28. In Hero Vinoth vs. Seshammal reported in 2006(5) Scale 477, the Apex Court considered the principles governing Section 100 of the Civil Procedure Code and summarised the principles thus:
"24. The principles relating to Section 100 CPC, relevant for this case, may be summarised thus:-
(i) An inference of fact from the recitals or contents of a document is a question of fact. But the legal effect of the terms of a document is a question of law. Construction of a document involving the application of any principle of law, is also a question of law. Therefore, when there is misconstruction of a document or wrong application of a principle of law in construing a document, it gives rise to a question of law.

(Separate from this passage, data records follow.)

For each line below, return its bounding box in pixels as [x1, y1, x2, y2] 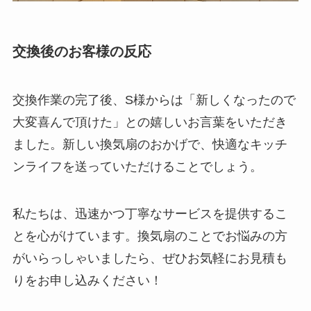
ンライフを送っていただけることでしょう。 [12, 159, 262, 174]
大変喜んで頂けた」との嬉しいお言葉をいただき [12, 115, 287, 129]
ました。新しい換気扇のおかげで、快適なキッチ [12, 137, 287, 151]
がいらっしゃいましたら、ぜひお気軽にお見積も [12, 251, 287, 265]
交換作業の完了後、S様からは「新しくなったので [12, 92, 296, 107]
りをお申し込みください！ [12, 273, 162, 287]
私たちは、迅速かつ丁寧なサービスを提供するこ [12, 206, 287, 221]
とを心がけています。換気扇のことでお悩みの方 [12, 228, 287, 243]
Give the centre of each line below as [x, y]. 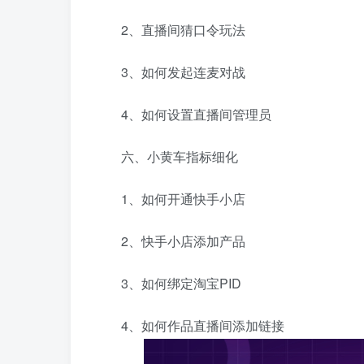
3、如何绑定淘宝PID [168, 284]
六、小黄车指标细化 [167, 157]
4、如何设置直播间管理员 [183, 115]
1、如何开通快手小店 [170, 199]
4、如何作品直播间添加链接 [190, 326]
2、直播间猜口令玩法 [170, 30]
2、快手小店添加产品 [170, 241]
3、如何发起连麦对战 [170, 72]
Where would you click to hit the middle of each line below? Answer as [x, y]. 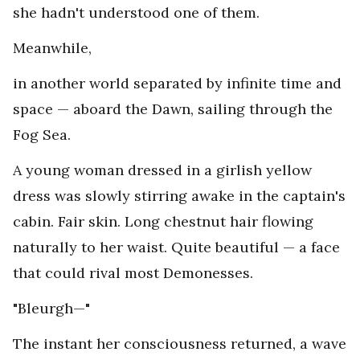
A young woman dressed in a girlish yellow [162, 170]
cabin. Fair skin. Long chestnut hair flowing [163, 222]
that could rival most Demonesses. [133, 273]
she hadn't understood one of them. [136, 13]
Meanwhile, [52, 48]
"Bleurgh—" [51, 309]
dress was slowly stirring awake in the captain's [179, 196]
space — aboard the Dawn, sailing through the [173, 109]
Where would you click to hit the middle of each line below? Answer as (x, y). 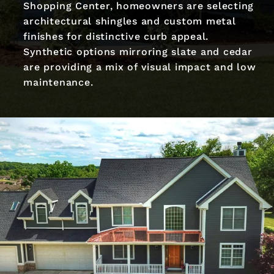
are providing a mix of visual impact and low (140, 67)
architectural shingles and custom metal (130, 21)
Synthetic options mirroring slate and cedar (138, 51)
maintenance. (58, 82)
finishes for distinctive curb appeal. (116, 36)
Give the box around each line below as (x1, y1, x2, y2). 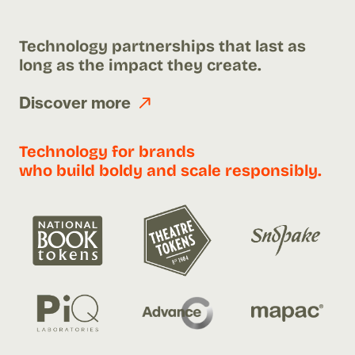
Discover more (19, 93, 131, 113)
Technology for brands (19, 139, 195, 163)
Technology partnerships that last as (19, 33, 306, 58)
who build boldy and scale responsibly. (19, 158, 322, 182)
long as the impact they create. (19, 52, 261, 77)
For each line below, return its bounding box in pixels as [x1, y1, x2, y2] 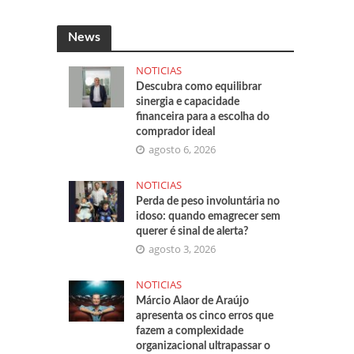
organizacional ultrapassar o [136, 341, 271, 352]
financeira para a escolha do [136, 111, 270, 122]
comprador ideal [136, 126, 216, 137]
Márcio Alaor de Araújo [136, 296, 250, 307]
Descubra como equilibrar [136, 81, 262, 92]
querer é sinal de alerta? [136, 226, 249, 237]
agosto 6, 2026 [149, 142, 217, 156]
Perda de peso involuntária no [136, 196, 281, 207]
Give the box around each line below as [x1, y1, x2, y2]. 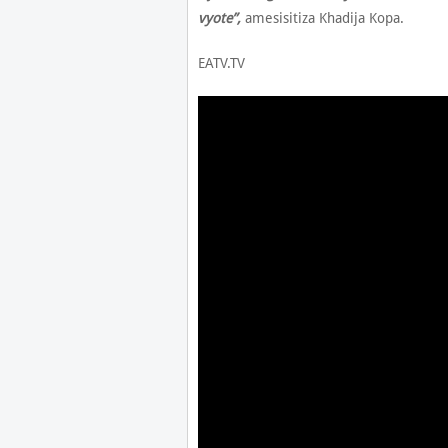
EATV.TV [197, 54, 245, 71]
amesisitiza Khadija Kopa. [240, 9, 404, 26]
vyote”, [197, 9, 241, 26]
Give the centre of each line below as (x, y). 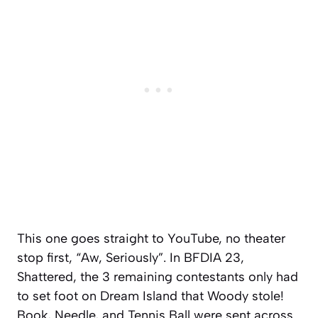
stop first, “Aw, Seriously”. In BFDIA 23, (131, 257)
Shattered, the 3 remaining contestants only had (158, 276)
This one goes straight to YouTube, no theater (151, 238)
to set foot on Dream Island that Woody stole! (150, 296)
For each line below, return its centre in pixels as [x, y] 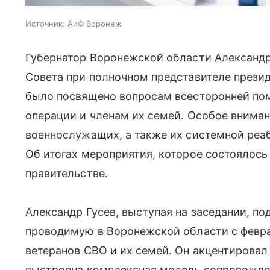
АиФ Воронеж [95, 24]
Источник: [45, 24]
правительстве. [67, 173]
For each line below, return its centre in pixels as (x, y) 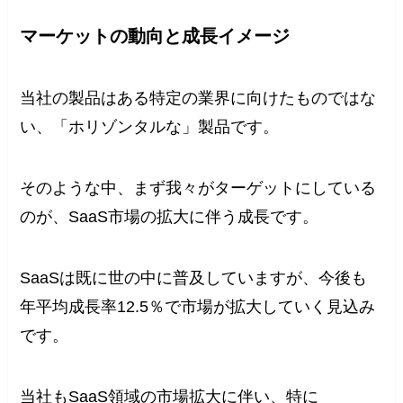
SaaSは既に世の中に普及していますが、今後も (194, 278)
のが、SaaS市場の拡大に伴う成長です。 (170, 217)
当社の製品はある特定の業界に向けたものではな (198, 99)
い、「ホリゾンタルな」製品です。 (150, 127)
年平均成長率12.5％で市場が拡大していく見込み (198, 307)
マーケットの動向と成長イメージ (155, 36)
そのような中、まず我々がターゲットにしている (198, 188)
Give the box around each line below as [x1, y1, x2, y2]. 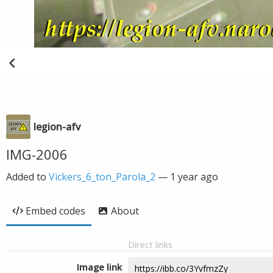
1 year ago [170, 170, 218, 183]
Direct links [128, 238, 172, 250]
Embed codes [26, 204, 85, 218]
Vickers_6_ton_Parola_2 [49, 170, 155, 183]
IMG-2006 [6, 145, 68, 163]
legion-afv [34, 120, 80, 133]
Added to [6, 170, 49, 183]
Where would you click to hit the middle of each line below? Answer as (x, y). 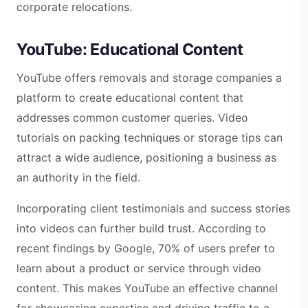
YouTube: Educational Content (130, 49)
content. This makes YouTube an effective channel (147, 288)
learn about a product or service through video (139, 268)
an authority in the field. (78, 177)
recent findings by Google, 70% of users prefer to (146, 248)
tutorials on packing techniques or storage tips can (150, 137)
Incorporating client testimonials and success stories (153, 208)
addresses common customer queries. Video (132, 117)
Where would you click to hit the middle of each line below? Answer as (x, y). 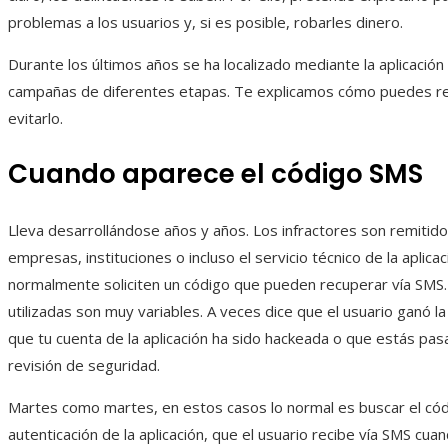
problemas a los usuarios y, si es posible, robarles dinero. (205, 22)
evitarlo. (35, 118)
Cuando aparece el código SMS (215, 174)
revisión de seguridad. (84, 365)
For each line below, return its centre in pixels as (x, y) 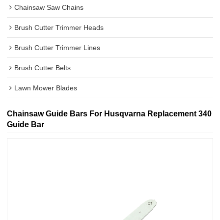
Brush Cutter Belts (43, 68)
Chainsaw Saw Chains (49, 7)
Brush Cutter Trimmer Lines (57, 47)
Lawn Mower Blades (46, 88)
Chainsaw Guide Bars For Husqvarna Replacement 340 (110, 113)
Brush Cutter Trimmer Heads (59, 27)
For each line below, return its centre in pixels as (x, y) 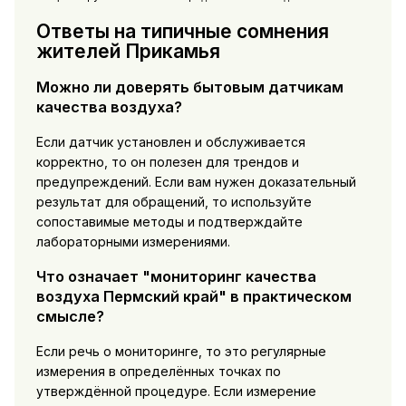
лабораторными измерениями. (133, 241)
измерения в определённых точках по (158, 371)
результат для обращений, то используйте (174, 201)
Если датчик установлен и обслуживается (170, 141)
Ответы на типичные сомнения (182, 32)
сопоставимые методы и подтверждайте (169, 221)
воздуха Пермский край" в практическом (193, 297)
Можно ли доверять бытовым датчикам (189, 87)
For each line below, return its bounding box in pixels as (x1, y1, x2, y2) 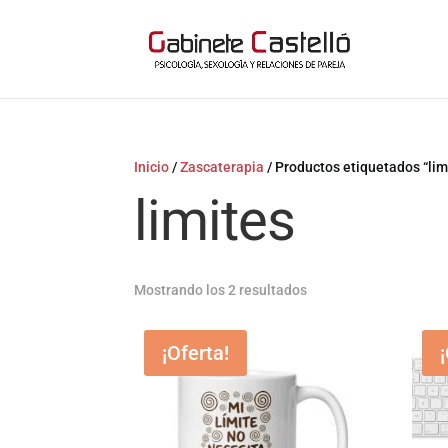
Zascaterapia (180, 159, 265, 175)
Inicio (134, 159, 170, 175)
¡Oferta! (162, 341, 230, 365)
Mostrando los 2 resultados (134, 282, 308, 298)
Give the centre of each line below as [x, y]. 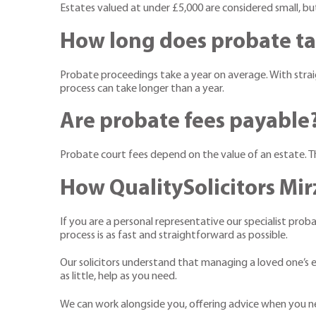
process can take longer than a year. [142, 89]
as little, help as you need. [120, 277]
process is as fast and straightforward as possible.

(ii) The High Court should be satisfied that the case involves a substantial question of law, and not a mere question of law. A question of law having a material bearing on the decision of the case (that is, a question, answer to which affects the rights of parties to the suit) will be a substantial question of law, if it is not covered by any specific provisions of law or settled legal principle emerging from binding precedents, and, involves a debatable legal issue. A substantial question of law will also arise in a contrary situation, where the legal position is clear, either on account of express provisions of law or binding precedents, but the court below has decided the matter, either ignoring or acting contrary to such legal principle. In the second type of cases, the substantial question of law arises not because the law is still debatable, but because the decision rendered on a material question, violates the settled position of law.
(iii) The general rule is that High Court will not interfere with concurrent findings of the Courts below. But it is not an absolute rule. Some of the well recognized exceptions are where (i) the Courts below have ignored material evidence or acted on no evidence; (ii) the Courts have drawn wrong inferences from proved facts by applying the law erroneously; or (iii) the Courts have wrongly cast the burden of proof. When we refer to 'decision based on no evidence', it not only refers to cases where there is a total dearth of evidence, but also refers to any case, where the evidence, taken as a whole, is not reasonably capable of supporting the finding."
29. On a careful consideration of Exs.A.1 and A.3, I am of the view that the first appellate Court had grievously erred in granting the decree on the basis of the said document which necessitates interference by this Court invoking Section 100 of the Civil Procedure Code.
30. Therefore, I am inclined to set aside the judgment and decree of the first appellate Court, as it misconstrued the documents in Exs.A.1 and A.3.
31. In the result, the Second Appeal is allowed by setting aside the judgment and decree dated 23.03.2006 in A.S.No.46 of 2005 on the file of Principal District and Sessions Judge, Madurai and the judgment and decree dated 21.06.2005 in O.S.No.151 of 2003 on the file of Second Additional Subordinate Judge, Madurai is restored. However, in the facts and circumstances of the case, there shall be no order as to costs. Consequently, the connected miscellaneous petition is closed.
To
1.The Principal District and Sessions Judge, Madurai.
2.The Second Additional Subordinate Judge, Madurai.